Find the absolute maximum and minimum values of the following function on the given interval. Then graph the function.
\[
g(x)=2 \csc x, \frac{\pi}{6} \leq x \leq \frac{5 \pi}{6}
\]

Step 1 ：Define the function \(g(x) = 2 \csc(x)\), which is equivalent to \(g(x) = 2/\sin(x)\).

Step 2 ：Identify the interval of interest as \([\frac{\pi}{6}, \frac{5\pi}{6}]\), within which the function is defined and continuous.

Step 3 ：Find the critical points of the function within the interval. These are the points where the derivative of the function is zero or undefined.

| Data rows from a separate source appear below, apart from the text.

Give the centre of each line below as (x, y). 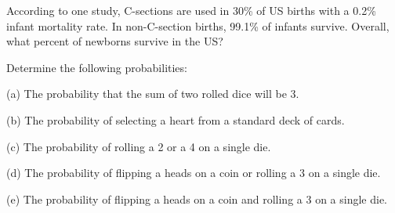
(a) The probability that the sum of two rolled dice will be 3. (153, 94)
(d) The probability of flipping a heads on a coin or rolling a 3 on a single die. (194, 173)
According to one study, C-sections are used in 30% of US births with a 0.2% (191, 10)
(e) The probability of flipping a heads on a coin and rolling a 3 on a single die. (197, 199)
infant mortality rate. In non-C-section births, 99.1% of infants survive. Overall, (198, 25)
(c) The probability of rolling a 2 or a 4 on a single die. (139, 146)
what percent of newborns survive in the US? (115, 41)
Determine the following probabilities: (97, 67)
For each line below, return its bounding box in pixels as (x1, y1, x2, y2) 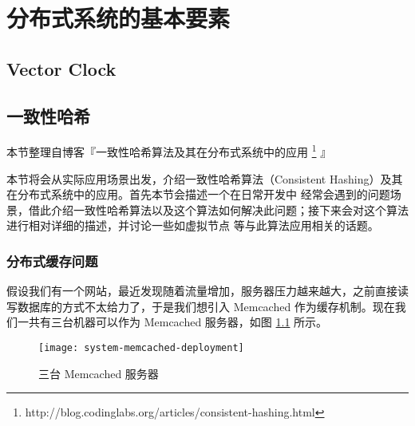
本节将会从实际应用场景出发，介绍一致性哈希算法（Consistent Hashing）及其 (6, 170, 403, 187)
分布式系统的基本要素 (6, 2, 231, 34)
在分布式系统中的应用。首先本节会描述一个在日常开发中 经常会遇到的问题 (6, 186, 390, 203)
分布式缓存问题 (6, 250, 98, 270)
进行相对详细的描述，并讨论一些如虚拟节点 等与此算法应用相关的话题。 (6, 217, 379, 234)
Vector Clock (6, 56, 117, 81)
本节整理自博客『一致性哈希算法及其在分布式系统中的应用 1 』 (6, 141, 332, 160)
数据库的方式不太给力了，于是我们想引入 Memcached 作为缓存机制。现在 (17, 298, 395, 314)
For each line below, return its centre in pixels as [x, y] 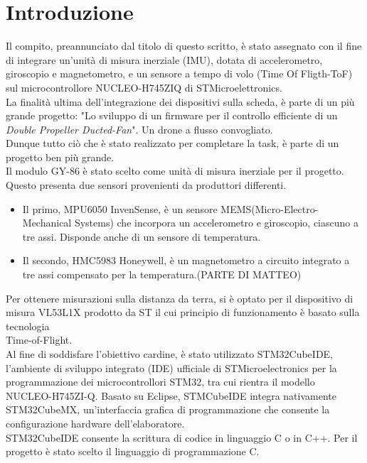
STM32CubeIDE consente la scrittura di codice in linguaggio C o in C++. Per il [182, 437]
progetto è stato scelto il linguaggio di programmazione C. [133, 451]
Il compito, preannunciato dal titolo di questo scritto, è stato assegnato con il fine [184, 46]
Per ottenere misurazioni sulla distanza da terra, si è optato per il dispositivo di [180, 298]
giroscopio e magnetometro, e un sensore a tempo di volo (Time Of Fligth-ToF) [179, 73]
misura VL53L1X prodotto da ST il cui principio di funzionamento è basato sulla [183, 312]
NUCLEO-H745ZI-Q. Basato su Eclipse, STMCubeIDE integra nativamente [171, 395]
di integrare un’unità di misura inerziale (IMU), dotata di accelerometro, [164, 59]
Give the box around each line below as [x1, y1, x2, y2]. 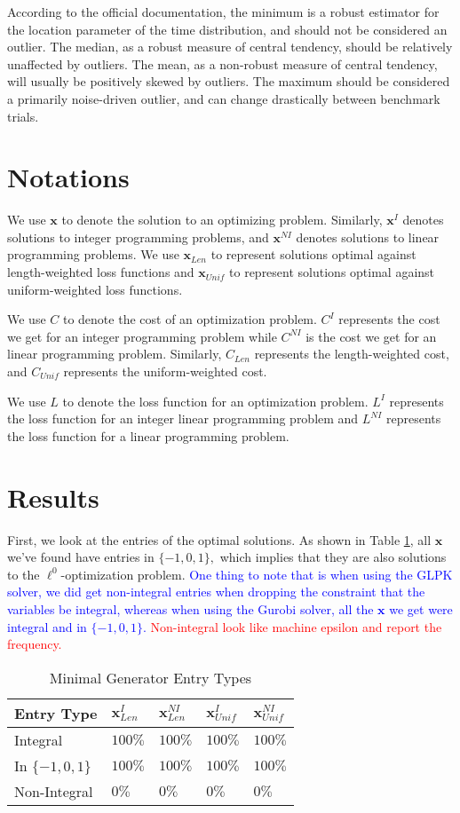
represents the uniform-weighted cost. [63, 362, 267, 381]
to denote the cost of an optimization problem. [62, 310, 317, 328]
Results [7, 478, 99, 515]
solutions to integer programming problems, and [7, 227, 269, 246]
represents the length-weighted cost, [254, 344, 449, 363]
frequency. [7, 635, 62, 653]
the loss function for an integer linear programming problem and [7, 409, 359, 428]
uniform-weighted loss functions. [7, 280, 183, 298]
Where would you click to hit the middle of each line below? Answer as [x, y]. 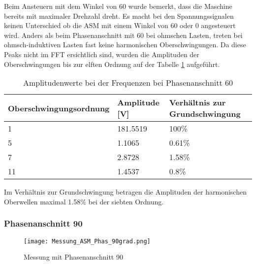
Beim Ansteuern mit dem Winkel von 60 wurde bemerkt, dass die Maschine [118, 6]
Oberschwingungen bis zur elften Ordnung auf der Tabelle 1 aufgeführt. [112, 64]
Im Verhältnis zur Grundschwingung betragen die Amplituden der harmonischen [125, 192]
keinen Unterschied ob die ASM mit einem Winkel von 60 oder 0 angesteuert [120, 25]
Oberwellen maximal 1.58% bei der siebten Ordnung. [84, 201]
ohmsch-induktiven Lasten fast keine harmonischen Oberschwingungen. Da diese [125, 45]
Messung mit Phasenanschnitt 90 [73, 257]
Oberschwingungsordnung [59, 108]
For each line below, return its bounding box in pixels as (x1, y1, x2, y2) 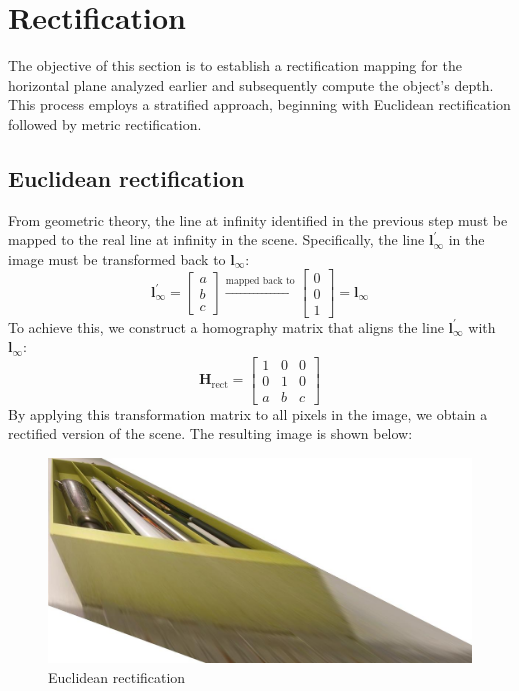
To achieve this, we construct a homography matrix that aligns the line (8, 316, 444, 337)
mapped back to (225, 276, 295, 287)
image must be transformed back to (8, 248, 226, 269)
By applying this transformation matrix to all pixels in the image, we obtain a (8, 403, 488, 424)
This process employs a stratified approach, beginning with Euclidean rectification (8, 94, 511, 115)
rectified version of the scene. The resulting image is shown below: (8, 423, 413, 444)
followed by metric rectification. (8, 113, 202, 134)
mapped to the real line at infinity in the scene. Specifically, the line (8, 229, 425, 250)
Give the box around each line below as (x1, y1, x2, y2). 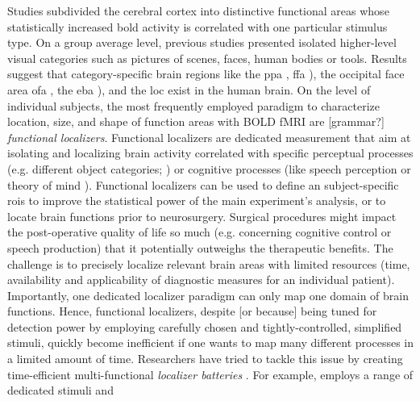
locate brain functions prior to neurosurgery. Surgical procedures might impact (7, 207, 397, 224)
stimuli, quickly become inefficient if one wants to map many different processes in (7, 334, 414, 351)
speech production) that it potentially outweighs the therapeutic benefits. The (7, 239, 393, 256)
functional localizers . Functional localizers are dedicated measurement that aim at (7, 128, 411, 145)
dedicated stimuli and (7, 382, 114, 399)
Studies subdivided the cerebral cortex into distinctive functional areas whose (7, 2, 389, 19)
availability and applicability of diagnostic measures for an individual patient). (7, 271, 395, 288)
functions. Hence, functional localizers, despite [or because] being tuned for (7, 303, 377, 320)

Step 4 ：Calculate the derivative of \(g(x) = 2\csc(x)\) to get \(g'(x) = -2\csc(x)\cot(x)\).

Step 5 ：Identify that the derivative is undefined at \(x = n\pi\) and is zero where \(\cot(x) = 0\), which is at \(x = (2n+1)\pi/2\).

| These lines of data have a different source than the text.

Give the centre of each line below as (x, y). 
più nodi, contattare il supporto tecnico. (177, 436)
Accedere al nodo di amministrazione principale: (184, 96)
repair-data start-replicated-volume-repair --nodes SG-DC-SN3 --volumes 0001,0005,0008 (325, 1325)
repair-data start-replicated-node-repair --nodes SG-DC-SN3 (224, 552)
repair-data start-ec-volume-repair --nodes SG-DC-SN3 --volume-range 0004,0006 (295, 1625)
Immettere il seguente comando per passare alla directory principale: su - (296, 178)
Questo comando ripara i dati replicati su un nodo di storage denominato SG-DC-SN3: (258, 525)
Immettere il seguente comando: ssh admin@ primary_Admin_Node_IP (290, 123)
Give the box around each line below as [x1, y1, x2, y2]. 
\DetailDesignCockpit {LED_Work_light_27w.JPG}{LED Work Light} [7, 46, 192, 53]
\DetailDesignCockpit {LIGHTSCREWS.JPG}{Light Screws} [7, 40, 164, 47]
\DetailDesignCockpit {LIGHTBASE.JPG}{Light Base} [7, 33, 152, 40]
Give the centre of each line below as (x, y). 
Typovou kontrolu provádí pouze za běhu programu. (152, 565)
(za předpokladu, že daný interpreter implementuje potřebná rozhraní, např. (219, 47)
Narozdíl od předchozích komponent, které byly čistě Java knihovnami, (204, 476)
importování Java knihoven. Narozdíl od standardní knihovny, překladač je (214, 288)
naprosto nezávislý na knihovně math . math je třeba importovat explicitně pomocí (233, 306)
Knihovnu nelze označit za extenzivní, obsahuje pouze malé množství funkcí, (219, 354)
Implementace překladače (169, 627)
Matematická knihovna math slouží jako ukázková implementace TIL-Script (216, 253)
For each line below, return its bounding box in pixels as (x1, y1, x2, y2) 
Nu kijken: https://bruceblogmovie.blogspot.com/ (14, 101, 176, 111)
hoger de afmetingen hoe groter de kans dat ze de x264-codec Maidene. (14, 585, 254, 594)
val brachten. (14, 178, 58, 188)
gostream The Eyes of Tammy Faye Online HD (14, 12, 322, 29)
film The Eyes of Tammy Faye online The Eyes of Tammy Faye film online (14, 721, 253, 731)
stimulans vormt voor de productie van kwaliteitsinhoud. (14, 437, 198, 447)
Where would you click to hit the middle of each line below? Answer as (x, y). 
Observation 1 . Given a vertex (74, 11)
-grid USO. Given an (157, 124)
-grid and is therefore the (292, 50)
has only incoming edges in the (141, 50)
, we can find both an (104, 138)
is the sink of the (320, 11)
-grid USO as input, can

Step 6 ：Within the interval \([\frac{\pi}{6}, \frac{5\pi}{6}]\), the only place where the derivative is zero is at \(x = \pi/2\).

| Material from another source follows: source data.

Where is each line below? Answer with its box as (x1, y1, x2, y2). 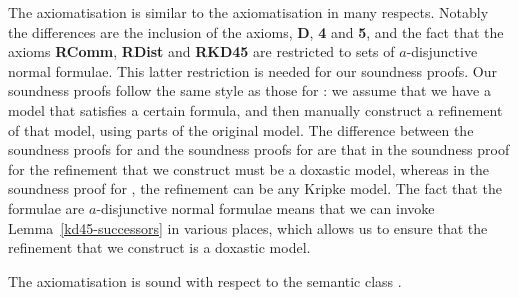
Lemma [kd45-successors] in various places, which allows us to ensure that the (8, 217, 488, 238)
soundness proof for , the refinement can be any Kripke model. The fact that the (8, 178, 502, 199)
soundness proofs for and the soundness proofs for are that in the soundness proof (8, 139, 510, 160)
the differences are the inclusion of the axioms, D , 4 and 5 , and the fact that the (8, 21, 504, 42)
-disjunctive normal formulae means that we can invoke (96, 197, 435, 218)
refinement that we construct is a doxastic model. (8, 237, 311, 258)
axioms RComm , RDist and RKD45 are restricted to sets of (8, 41, 395, 62)
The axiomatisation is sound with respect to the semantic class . (8, 270, 402, 291)
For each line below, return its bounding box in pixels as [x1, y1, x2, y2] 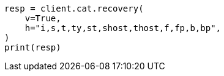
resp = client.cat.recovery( [4, 4, 144, 13]
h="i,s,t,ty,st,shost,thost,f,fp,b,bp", [24, 23, 222, 33]
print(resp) [4, 43, 61, 52]
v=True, [24, 13, 61, 23]
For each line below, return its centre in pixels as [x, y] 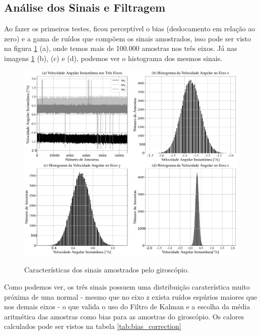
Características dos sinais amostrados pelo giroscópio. [107, 270]
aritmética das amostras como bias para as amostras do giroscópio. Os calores [124, 316]
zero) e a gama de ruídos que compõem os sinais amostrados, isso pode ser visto [128, 38]
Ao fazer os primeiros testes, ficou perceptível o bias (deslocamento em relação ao [130, 29]
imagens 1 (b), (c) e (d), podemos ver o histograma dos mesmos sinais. [113, 58]
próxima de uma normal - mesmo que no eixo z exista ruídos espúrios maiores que [131, 296]
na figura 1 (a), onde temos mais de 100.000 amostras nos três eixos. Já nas [121, 48]
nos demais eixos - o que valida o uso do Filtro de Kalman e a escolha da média [127, 306]
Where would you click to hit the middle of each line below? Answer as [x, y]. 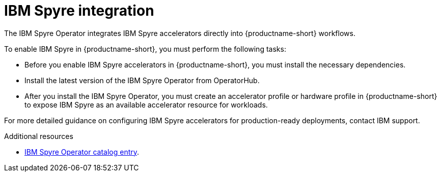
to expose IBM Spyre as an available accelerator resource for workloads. [146, 104]
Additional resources [39, 136]
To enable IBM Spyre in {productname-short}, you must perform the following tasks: [145, 49]
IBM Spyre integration [79, 11]
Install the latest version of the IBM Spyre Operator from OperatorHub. [142, 80]
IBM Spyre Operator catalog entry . [82, 152]
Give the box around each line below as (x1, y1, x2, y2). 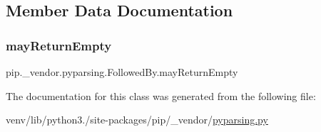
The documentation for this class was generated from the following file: (6, 88, 316, 103)
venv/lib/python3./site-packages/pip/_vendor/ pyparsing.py (6, 112, 268, 127)
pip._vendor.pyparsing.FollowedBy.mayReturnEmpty (6, 65, 238, 79)
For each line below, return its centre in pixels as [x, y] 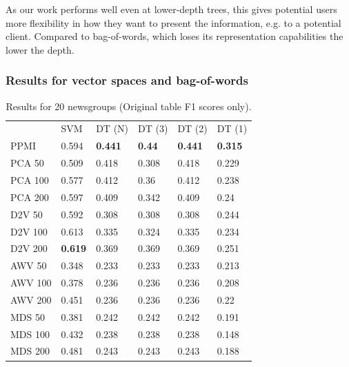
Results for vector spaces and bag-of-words [127, 80]
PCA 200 [30, 197]
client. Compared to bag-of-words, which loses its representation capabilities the [174, 36]
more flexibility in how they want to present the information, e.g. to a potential [173, 22]
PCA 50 [27, 163]
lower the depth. [40, 49]
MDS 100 [30, 334]
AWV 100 [31, 283]
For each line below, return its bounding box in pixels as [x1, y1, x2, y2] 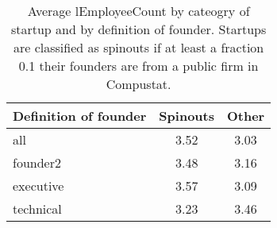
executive [13, 176, 64, 195]
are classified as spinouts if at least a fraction [13, 38, 264, 56]
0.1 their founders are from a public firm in [18, 56, 259, 75]
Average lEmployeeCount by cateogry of [27, 2, 250, 20]
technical [13, 199, 62, 218]
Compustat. [106, 75, 171, 93]
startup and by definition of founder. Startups [10, 20, 267, 38]
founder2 [13, 153, 61, 172]
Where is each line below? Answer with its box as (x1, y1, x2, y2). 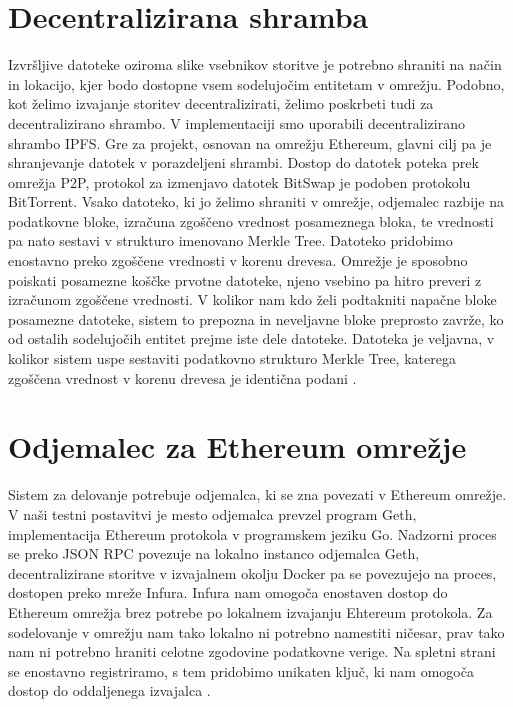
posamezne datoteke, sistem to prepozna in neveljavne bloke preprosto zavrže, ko (8, 308, 504, 329)
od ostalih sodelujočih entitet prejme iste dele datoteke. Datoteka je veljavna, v (8, 328, 495, 349)
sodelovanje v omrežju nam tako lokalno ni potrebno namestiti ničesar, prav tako (8, 621, 505, 642)
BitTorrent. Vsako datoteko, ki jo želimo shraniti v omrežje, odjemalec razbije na (8, 191, 504, 212)
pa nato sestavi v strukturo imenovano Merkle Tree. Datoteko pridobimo (8, 230, 453, 251)
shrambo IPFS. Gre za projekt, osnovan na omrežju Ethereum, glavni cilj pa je (8, 132, 492, 153)
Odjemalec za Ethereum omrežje (8, 426, 467, 467)
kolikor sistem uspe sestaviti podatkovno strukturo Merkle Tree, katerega (8, 348, 456, 369)
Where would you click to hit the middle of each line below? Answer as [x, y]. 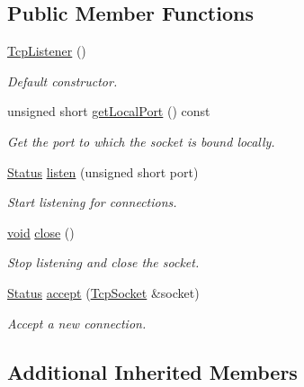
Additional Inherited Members [152, 371]
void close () [41, 232]
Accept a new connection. [77, 323]
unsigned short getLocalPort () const [109, 111]
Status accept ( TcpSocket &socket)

Step 7 ：Evaluate the function at \(x = \frac{\pi}{6}\), \(\pi/2\), and \(\frac{5\pi}{6}\) and compare these values to find the absolute maximum and minimum.

Step 8 ：The maximum value of the function on the interval \([\frac{\pi}{6}, \frac{5\pi}{6}]\) is 4 and the minimum value is 2. These occur at \(x = \frac{\pi}{6}\), \(\frac{5\pi}{6}\) for the maximum and \(x = \pi/2\) for the minimum.

Step 9 ：Final Answer: The absolute maximum value of the function on the interval is \(\boxed{4}\) and the absolute minimum value is \(\boxed{2}\).